#### Your instructions:
The required output is the exact run of lines from the one that contains "pendant toute la durée. (59, 415)" to the end of the data, with every picture left out.

= Beginning of Section =

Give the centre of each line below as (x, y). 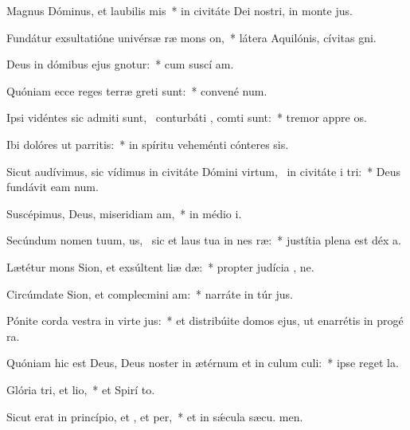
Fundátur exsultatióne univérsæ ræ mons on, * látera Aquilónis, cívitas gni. (191, 37)
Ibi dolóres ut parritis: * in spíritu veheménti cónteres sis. (148, 144)
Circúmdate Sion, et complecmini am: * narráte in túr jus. (150, 293)
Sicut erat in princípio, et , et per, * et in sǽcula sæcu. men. (155, 416)
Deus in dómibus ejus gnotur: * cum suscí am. (120, 64)
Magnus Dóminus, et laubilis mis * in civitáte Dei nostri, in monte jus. (180, 10)
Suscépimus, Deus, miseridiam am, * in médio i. (124, 213)
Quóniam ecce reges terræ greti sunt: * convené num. (137, 90)
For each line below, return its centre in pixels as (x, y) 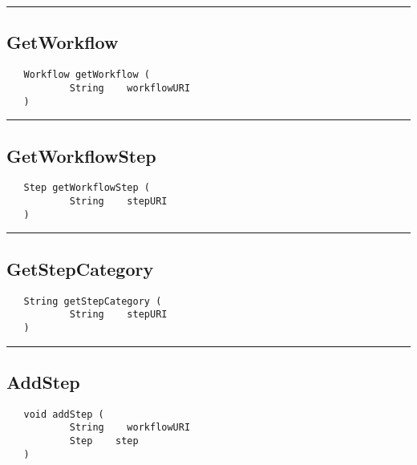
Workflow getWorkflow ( (87, 75)
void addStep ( (64, 414)
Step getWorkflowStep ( (87, 188)
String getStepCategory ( (93, 301)
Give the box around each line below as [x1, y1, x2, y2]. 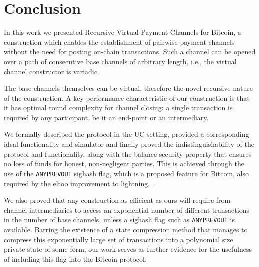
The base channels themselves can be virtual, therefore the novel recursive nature [4, 83, 253, 93]
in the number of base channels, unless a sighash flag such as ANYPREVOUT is [4, 214, 235, 225]
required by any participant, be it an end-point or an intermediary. [4, 112, 209, 122]
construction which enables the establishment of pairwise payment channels [4, 36, 235, 47]
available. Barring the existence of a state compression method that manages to [4, 224, 248, 234]
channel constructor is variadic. [4, 66, 99, 76]
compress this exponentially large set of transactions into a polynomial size [4, 234, 233, 244]
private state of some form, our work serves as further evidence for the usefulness [4, 244, 252, 254]
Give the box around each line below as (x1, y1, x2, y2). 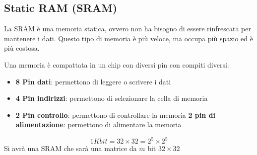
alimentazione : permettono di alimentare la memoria (15, 119, 182, 130)
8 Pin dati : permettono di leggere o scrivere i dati (15, 76, 171, 86)
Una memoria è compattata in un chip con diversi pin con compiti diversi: (4, 59, 229, 70)
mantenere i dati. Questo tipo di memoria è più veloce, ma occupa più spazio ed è (4, 33, 253, 43)
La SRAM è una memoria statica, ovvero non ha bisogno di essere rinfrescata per (4, 23, 251, 34)
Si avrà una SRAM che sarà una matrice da (4, 143, 137, 154)
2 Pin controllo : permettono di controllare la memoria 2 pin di (15, 109, 215, 120)
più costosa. (4, 43, 40, 53)
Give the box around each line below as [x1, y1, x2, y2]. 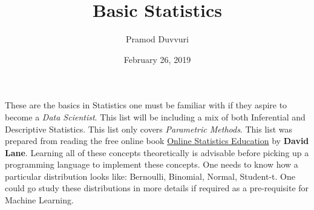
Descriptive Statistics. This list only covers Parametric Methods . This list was [5, 122, 293, 135]
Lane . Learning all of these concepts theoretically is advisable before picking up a [5, 146, 309, 159]
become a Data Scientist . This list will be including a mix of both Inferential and [5, 110, 306, 123]
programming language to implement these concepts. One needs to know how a [5, 158, 298, 171]
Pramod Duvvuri [126, 33, 189, 45]
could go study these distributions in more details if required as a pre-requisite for [5, 182, 309, 194]
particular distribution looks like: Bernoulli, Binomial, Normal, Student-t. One [5, 169, 295, 182]
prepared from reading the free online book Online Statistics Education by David [5, 134, 309, 147]
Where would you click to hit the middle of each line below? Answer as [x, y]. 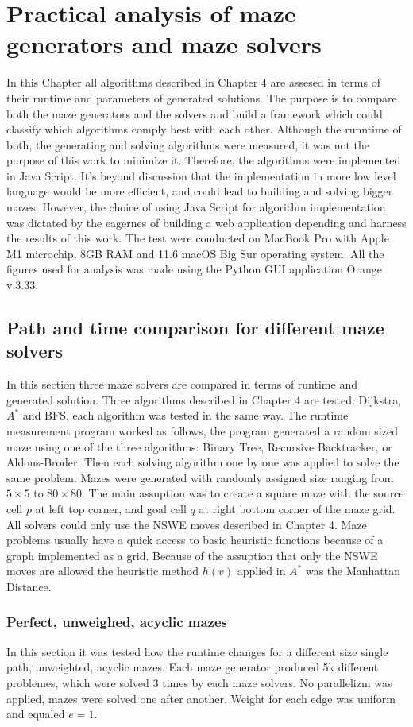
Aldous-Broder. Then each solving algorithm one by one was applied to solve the [203, 462]
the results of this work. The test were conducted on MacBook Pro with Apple [198, 238]
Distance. [29, 586]
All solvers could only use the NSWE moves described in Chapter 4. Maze [187, 524]
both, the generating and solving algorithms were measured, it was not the [188, 144]
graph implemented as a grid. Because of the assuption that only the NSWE [192, 555]
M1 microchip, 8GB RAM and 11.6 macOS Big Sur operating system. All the [195, 253]
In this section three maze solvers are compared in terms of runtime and [182, 384]
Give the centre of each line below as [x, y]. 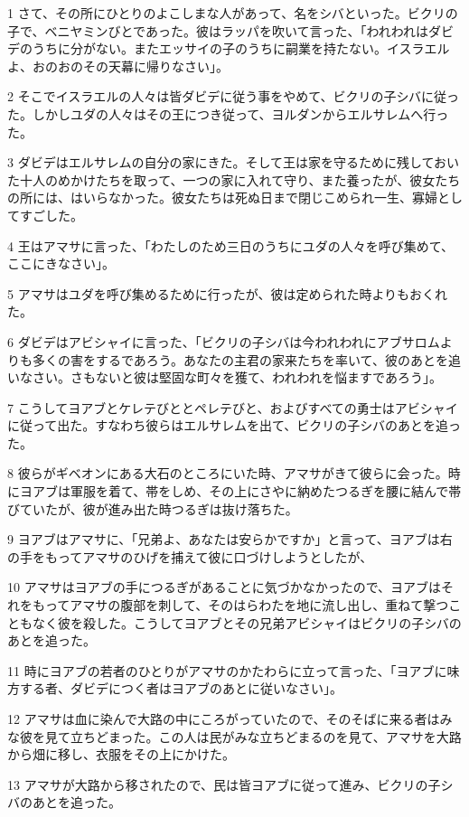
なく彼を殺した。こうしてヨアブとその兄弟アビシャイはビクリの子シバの [247, 622]
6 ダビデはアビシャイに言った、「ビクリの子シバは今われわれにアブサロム [224, 341]
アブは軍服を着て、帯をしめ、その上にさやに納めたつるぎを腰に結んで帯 [247, 491]
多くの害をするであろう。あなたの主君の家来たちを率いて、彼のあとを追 [246, 359]
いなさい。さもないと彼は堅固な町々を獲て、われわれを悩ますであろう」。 [225, 377]
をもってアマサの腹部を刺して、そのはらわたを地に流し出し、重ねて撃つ [234, 605]
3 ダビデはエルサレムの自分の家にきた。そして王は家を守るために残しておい [234, 162]
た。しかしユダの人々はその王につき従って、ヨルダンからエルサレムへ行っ [228, 113]
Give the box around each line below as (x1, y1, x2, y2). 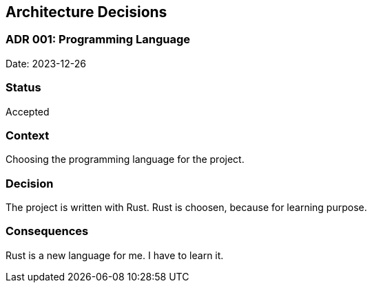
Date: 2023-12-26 (6, 57, 86, 69)
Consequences (6, 224, 89, 239)
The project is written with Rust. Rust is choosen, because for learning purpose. (6, 201, 367, 214)
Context (6, 128, 50, 142)
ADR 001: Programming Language (6, 32, 190, 47)
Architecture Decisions (6, 3, 167, 21)
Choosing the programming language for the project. (6, 153, 245, 166)
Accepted (6, 105, 50, 118)
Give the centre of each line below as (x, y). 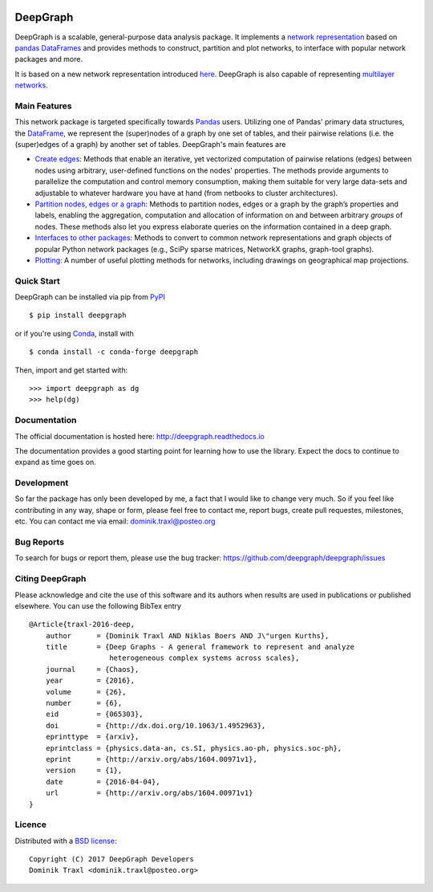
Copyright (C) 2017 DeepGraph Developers (111, 859)
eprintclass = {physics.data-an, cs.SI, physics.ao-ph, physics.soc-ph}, (194, 748)
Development (42, 483)
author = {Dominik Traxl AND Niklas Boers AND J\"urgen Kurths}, (187, 635)
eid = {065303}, (94, 714)
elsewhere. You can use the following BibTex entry (98, 605)
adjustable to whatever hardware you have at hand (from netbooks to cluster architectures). (186, 193)
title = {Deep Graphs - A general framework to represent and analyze (200, 647)
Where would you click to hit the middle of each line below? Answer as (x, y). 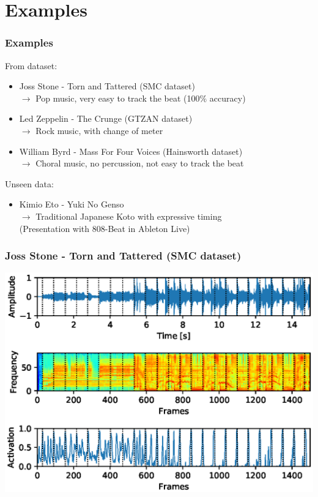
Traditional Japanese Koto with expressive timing (129, 216)
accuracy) (227, 98)
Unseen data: (29, 183)
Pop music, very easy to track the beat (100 (118, 98)
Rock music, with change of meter (99, 130)
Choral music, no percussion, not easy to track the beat (140, 163)
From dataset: (31, 65)
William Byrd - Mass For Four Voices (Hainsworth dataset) (131, 151)
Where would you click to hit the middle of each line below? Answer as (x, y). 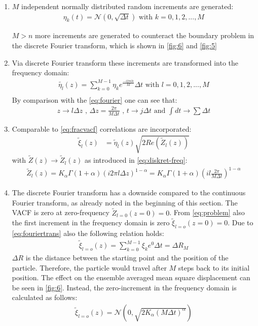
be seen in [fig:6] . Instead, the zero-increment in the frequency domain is (124, 287)
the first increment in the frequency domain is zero (91, 223)
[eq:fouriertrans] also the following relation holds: (88, 233)
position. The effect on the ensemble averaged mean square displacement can (131, 277)
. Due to (241, 223)
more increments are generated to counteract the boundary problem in (145, 35)
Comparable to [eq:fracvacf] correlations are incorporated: (102, 128)
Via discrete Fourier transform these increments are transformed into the (125, 62)
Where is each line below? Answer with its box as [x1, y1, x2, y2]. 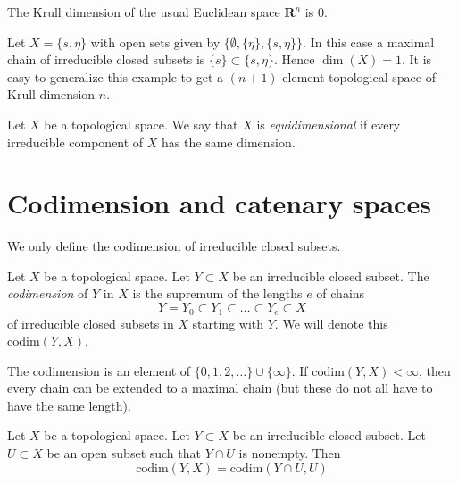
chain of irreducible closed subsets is [7, 50, 205, 69]
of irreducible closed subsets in [7, 313, 174, 332]
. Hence [274, 50, 315, 69]
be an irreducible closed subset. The [232, 266, 429, 285]
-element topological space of [278, 67, 436, 86]
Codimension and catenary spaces [7, 185, 431, 221]
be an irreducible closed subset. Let [232, 426, 426, 445]
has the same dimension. [162, 132, 296, 151]
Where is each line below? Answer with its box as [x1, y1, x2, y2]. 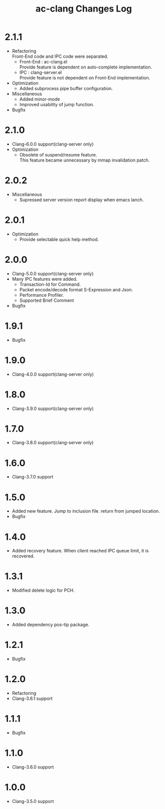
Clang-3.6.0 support [12, 764, 54, 770]
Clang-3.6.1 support [12, 695, 53, 701]
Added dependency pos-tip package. [12, 622, 90, 628]
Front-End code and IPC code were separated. [12, 53, 108, 59]
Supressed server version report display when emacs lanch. [19, 197, 144, 203]
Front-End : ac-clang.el [19, 58, 68, 64]
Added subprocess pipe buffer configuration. [19, 85, 113, 91]
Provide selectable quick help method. [19, 236, 99, 242]
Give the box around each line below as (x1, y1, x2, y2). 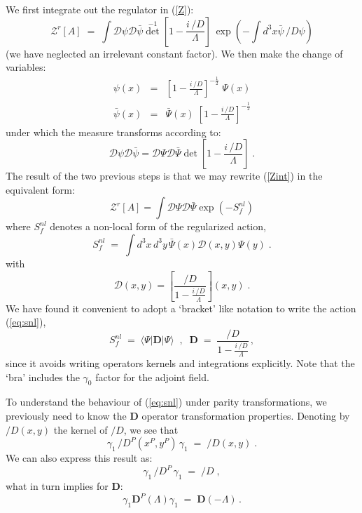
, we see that (123, 422, 179, 437)
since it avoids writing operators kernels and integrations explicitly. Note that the (6, 355, 355, 370)
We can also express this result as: (6, 451, 153, 465)
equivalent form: (6, 182, 75, 196)
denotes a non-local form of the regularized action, (50, 219, 266, 234)
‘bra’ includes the (6, 369, 80, 384)
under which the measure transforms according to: (6, 124, 221, 139)
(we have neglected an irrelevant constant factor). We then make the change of (6, 46, 343, 60)
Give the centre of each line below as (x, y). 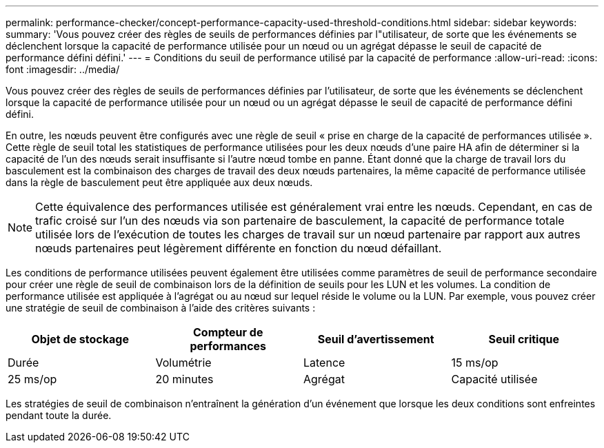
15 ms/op (475, 363)
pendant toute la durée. (59, 415)
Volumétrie (183, 363)
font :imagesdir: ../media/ (63, 69)
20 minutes (184, 379)
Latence (324, 363)
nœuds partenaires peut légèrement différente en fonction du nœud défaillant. (239, 248)
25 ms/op (32, 379)
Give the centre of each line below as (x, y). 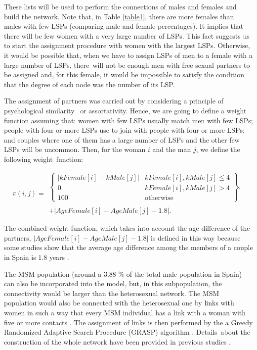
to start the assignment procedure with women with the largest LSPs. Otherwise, (127, 45)
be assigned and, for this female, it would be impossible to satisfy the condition (124, 75)
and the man (172, 149)
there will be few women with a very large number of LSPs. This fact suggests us (127, 35)
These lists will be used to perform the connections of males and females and (120, 6)
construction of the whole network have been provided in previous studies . (117, 341)
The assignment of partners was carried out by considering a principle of (114, 101)
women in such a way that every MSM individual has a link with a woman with (125, 312)
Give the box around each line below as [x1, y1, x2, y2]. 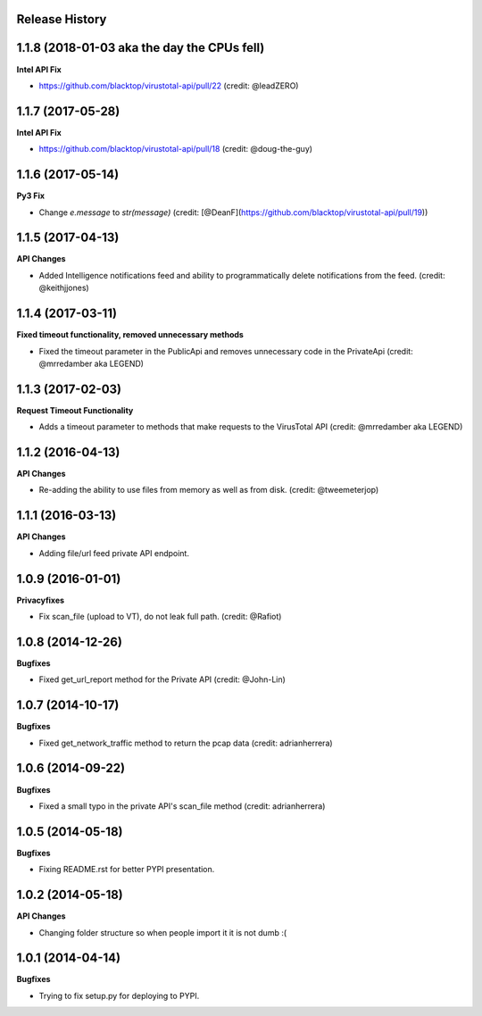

= End of Section =

#### Result for this task:
pendant toute la durée. (59, 415)
Volumétrie (183, 363)
font :imagesdir: ../media/ (63, 69)
20 minutes (184, 379)
Latence (324, 363)
nœuds partenaires peut légèrement différente en fonction du nœud défaillant. (239, 248)
25 ms/op (32, 379)
Give the centre of each line below as (x, y). 
to start the assignment procedure with women with the largest LSPs. Otherwise, (127, 45)
be assigned and, for this female, it would be impossible to satisfy the condition (124, 75)
and the man (172, 149)
there will be few women with a very large number of LSPs. This fact suggests us (127, 35)
These lists will be used to perform the connections of males and females and (120, 6)
construction of the whole network have been provided in previous studies . (117, 341)
The assignment of partners was carried out by considering a principle of (114, 101)
women in such a way that every MSM individual has a link with a woman with (125, 312)
Give the box around each line below as [x1, y1, x2, y2]. 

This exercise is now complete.